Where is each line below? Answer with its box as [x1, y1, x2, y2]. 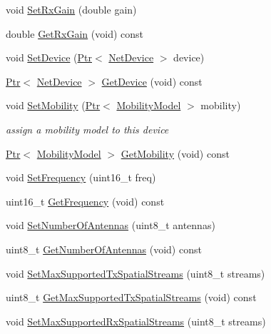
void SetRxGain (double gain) [6, 2, 137, 16]
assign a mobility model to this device [6, 121, 169, 136]
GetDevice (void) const [101, 74, 203, 88]
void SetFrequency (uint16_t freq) [6, 170, 156, 185]
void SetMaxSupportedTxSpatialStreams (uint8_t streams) [6, 265, 265, 280]
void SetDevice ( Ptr [6, 50, 92, 65]
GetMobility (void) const [121, 146, 230, 161]
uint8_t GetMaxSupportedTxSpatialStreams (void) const [6, 290, 257, 305]
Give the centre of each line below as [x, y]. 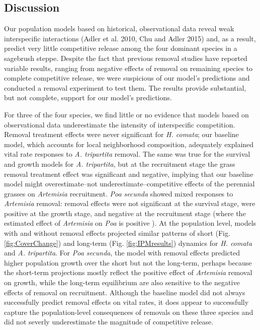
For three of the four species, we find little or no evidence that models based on [126, 114]
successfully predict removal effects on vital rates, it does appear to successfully [126, 302]
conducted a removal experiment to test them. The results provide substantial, [125, 87]
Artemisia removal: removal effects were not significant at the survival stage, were [130, 203]
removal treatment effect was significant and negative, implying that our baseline [129, 174]
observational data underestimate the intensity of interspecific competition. [120, 124]
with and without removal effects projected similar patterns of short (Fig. [117, 233]
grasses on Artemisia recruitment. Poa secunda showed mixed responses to [119, 193]
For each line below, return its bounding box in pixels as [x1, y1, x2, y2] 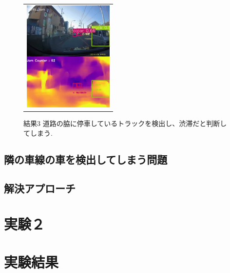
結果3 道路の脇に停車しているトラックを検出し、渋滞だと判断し [23, 118, 227, 128]
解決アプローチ [4, 180, 76, 195]
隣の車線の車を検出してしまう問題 [4, 151, 168, 167]
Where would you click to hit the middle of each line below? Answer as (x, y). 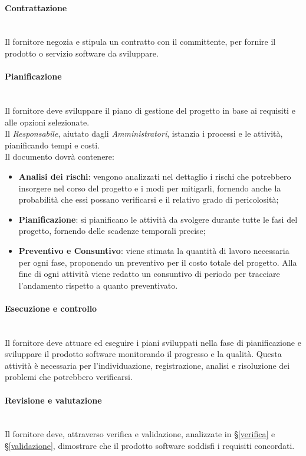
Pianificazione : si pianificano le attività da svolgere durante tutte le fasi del (158, 219)
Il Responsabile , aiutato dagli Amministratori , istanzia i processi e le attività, (144, 133)
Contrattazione (36, 7)
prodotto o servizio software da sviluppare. (82, 53)
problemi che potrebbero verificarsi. (69, 377)
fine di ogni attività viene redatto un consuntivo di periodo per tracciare (149, 274)
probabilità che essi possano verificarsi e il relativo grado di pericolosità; (149, 199)
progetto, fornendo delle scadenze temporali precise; (112, 231)
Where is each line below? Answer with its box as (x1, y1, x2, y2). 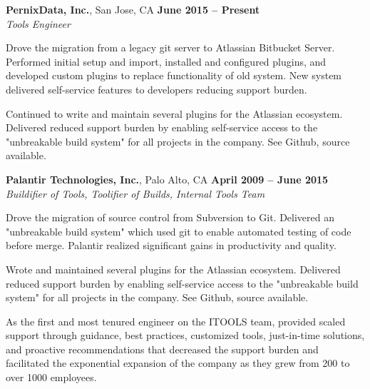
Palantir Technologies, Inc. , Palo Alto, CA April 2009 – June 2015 (6, 171, 329, 186)
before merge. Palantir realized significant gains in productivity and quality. (6, 238, 336, 253)
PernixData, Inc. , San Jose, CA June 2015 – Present (6, 2, 260, 16)
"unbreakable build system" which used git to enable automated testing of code (6, 223, 351, 238)
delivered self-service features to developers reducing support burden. (6, 81, 307, 96)
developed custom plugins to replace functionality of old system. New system (6, 68, 342, 83)
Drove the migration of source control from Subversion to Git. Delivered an (6, 210, 334, 225)
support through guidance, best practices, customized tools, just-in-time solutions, (6, 328, 365, 343)
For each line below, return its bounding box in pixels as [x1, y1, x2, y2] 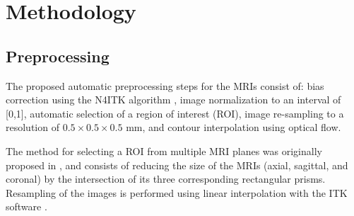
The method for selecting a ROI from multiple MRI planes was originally [6, 143, 322, 158]
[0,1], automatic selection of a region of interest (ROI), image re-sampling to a [6, 106, 344, 120]
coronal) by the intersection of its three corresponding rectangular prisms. [6, 171, 326, 186]
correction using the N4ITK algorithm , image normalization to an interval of [6, 92, 341, 107]
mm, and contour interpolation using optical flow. [126, 120, 341, 135]
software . [6, 199, 47, 214]
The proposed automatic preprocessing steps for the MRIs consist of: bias [6, 78, 324, 93]
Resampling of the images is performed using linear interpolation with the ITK [6, 185, 348, 200]
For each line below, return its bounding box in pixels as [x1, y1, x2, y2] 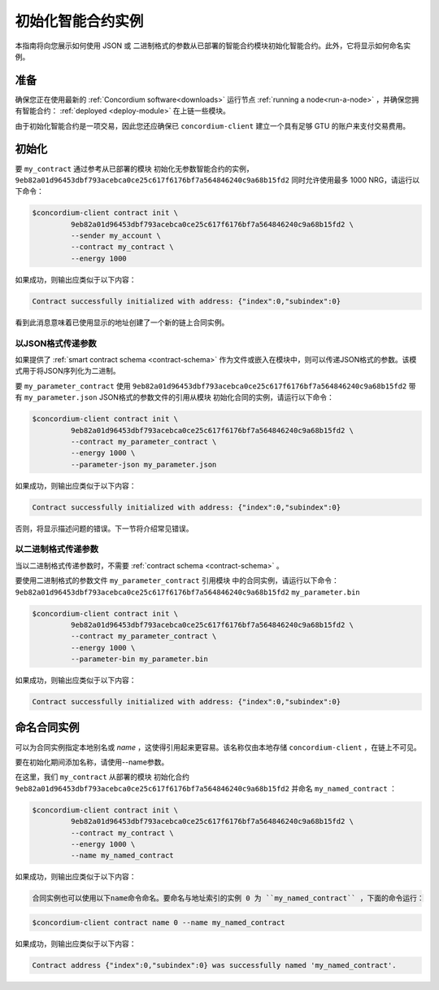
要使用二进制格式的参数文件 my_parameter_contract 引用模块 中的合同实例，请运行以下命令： [15, 576, 339, 585]
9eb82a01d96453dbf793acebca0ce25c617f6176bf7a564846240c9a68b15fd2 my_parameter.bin [15, 587, 361, 597]
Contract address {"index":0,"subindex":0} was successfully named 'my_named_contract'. [32, 961, 398, 970]
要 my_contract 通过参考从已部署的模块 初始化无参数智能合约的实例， [15, 164, 254, 173]
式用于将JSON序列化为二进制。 [15, 366, 121, 376]
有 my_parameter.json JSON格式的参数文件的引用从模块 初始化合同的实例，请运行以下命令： [15, 392, 335, 402]
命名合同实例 [15, 721, 80, 734]
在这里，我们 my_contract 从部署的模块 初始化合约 [15, 772, 190, 782]

******************************

__YOUR GOAL__
Each line in the records above should be reproduced exactly; images are not copied.

__EXERCISE ANSWER__
Where is each line below? Answer with its box as [x1, y1, x2, y2]. 
void SetRxGain (double gain) [6, 2, 137, 16]
assign a mobility model to this device [6, 121, 169, 136]
GetDevice (void) const [101, 74, 203, 88]
void SetFrequency (uint16_t freq) [6, 170, 156, 185]
void SetMaxSupportedTxSpatialStreams (uint8_t streams) [6, 265, 265, 280]
void SetDevice ( Ptr [6, 50, 92, 65]
GetMobility (void) const [121, 146, 230, 161]
uint8_t GetMaxSupportedTxSpatialStreams (void) const [6, 290, 257, 305]
Give the centre of each line below as [x, y]. 
For three of the four species, we find little or no evidence that models based on [126, 114]
successfully predict removal effects on vital rates, it does appear to successfully [126, 302]
conducted a removal experiment to test them. The results provide substantial, [125, 87]
Artemisia removal: removal effects were not significant at the survival stage, were [130, 203]
removal treatment effect was significant and negative, implying that our baseline [129, 174]
observational data underestimate the intensity of interspecific competition. [120, 124]
with and without removal effects projected similar patterns of short (Fig. [117, 233]
grasses on Artemisia recruitment. Poa secunda showed mixed responses to [119, 193]
For each line below, return its bounding box in pixels as [x1, y1, x2, y2] 
結果3 道路の脇に停車しているトラックを検出し、渋滞だと判断し [23, 118, 227, 128]
解決アプローチ [4, 180, 76, 195]
隣の車線の車を検出してしまう問題 [4, 151, 168, 167]
Where would you click to hit the middle of each line below? Answer as (x, y). 
Pianificazione : si pianificano le attività da svolgere durante tutte le fasi del (158, 219)
Il Responsabile , aiutato dagli Amministratori , istanzia i processi e le attività, (144, 133)
Contrattazione (36, 7)
prodotto o servizio software da sviluppare. (82, 53)
problemi che potrebbero verificarsi. (69, 377)
fine di ogni attività viene redatto un consuntivo di periodo per tracciare (149, 274)
probabilità che essi possano verificarsi e il relativo grado di pericolosità; (149, 199)
progetto, fornendo delle scadenze temporali precise; (112, 231)
Where is each line below? Answer with its box as (x1, y1, x2, y2). 
Palantir Technologies, Inc. , Palo Alto, CA April 2009 – June 2015 (6, 171, 329, 186)
before merge. Palantir realized significant gains in productivity and quality. (6, 238, 336, 253)
PernixData, Inc. , San Jose, CA June 2015 – Present (6, 2, 260, 16)
"unbreakable build system" which used git to enable automated testing of code (6, 223, 351, 238)
delivered self-service features to developers reducing support burden. (6, 81, 307, 96)
developed custom plugins to replace functionality of old system. New system (6, 68, 342, 83)
Drove the migration of source control from Subversion to Git. Delivered an (6, 210, 334, 225)
support through guidance, best practices, customized tools, just-in-time solutions, (6, 328, 365, 343)
For each line below, return its bounding box in pixels as [x1, y1, x2, y2] 
The method for selecting a ROI from multiple MRI planes was originally [6, 143, 322, 158]
[0,1], automatic selection of a region of interest (ROI), image re-sampling to a [6, 106, 344, 120]
coronal) by the intersection of its three corresponding rectangular prisms. [6, 171, 326, 186]
correction using the N4ITK algorithm , image normalization to an interval of [6, 92, 341, 107]
mm, and contour interpolation using optical flow. [126, 120, 341, 135]
software . [6, 199, 47, 214]
The proposed automatic preprocessing steps for the MRIs consist of: bias [6, 78, 324, 93]
Resampling of the images is performed using linear interpolation with the ITK [6, 185, 348, 200]
For each line below, return its bounding box in pixels as [x1, y1, x2, y2] 
要使用二进制格式的参数文件 my_parameter_contract 引用模块 中的合同实例，请运行以下命令： [15, 576, 339, 585]
9eb82a01d96453dbf793acebca0ce25c617f6176bf7a564846240c9a68b15fd2 my_parameter.bin [15, 587, 361, 597]
Contract address {"index":0,"subindex":0} was successfully named 'my_named_contract'. [32, 961, 398, 970]
要 my_contract 通过参考从已部署的模块 初始化无参数智能合约的实例， [15, 164, 254, 173]
式用于将JSON序列化为二进制。 [15, 366, 121, 376]
有 my_parameter.json JSON格式的参数文件的引用从模块 初始化合同的实例，请运行以下命令： [15, 392, 335, 402]
命名合同实例 [15, 721, 80, 734]
在这里，我们 my_contract 从部署的模块 初始化合约 [15, 772, 190, 782]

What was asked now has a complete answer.